Write out, word for word, every line in the data below from the one containing "Structure from Motion" to the one containing "Clean up my log repository (152, 697)", both of them included.

Information provided below:

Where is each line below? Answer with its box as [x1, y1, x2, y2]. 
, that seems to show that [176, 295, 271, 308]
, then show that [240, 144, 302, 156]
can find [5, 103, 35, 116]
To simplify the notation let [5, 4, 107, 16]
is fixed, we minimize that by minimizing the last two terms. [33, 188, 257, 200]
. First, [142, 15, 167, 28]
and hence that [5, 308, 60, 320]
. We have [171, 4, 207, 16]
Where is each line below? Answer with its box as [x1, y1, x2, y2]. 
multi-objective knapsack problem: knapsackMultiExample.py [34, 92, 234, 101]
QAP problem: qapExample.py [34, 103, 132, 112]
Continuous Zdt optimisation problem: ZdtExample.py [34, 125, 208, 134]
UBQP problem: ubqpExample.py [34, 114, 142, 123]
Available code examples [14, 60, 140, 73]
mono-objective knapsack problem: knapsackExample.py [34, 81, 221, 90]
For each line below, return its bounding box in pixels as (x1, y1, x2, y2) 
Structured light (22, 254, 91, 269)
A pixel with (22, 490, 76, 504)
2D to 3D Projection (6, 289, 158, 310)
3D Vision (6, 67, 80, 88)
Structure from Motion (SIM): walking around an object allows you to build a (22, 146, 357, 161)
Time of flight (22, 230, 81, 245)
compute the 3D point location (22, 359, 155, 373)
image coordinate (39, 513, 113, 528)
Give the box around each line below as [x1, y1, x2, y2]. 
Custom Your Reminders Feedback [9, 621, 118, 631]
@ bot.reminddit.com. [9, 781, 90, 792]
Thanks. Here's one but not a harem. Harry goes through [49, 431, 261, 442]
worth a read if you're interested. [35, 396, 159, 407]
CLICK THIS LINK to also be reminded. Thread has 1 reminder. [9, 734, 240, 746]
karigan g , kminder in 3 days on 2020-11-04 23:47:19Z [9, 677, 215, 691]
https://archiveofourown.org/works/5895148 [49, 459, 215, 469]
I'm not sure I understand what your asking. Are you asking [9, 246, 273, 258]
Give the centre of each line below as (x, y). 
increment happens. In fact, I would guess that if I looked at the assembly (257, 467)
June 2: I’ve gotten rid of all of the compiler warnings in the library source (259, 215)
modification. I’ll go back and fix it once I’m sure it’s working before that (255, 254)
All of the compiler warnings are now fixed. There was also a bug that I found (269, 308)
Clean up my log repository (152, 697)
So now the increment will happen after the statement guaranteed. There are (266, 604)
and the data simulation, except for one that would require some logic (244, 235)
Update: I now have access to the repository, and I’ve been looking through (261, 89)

End of Information provided.

Solution:
Structure from Motion (SIM): walking around an object allows you to build a (22, 146, 357, 161)
Time of flight (22, 230, 81, 245)
compute the 3D point location (22, 359, 155, 373)
image coordinate (39, 513, 113, 528)
Give the box around each line below as [x1, y1, x2, y2]. 
Custom Your Reminders Feedback [9, 621, 118, 631]
@ bot.reminddit.com. [9, 781, 90, 792]
Thanks. Here's one but not a harem. Harry goes through [49, 431, 261, 442]
worth a read if you're interested. [35, 396, 159, 407]
CLICK THIS LINK to also be reminded. Thread has 1 reminder. [9, 734, 240, 746]
karigan g , kminder in 3 days on 2020-11-04 23:47:19Z [9, 677, 215, 691]
https://archiveofourown.org/works/5895148 [49, 459, 215, 469]
I'm not sure I understand what your asking. Are you asking [9, 246, 273, 258]
Give the centre of each line below as (x, y). 
increment happens. In fact, I would guess that if I looked at the assembly (257, 467)
June 2: I’ve gotten rid of all of the compiler warnings in the library source (259, 215)
modification. I’ll go back and fix it once I’m sure it’s working before that (255, 254)
All of the compiler warnings are now fixed. There was also a bug that I found (269, 308)
Clean up my log repository (152, 697)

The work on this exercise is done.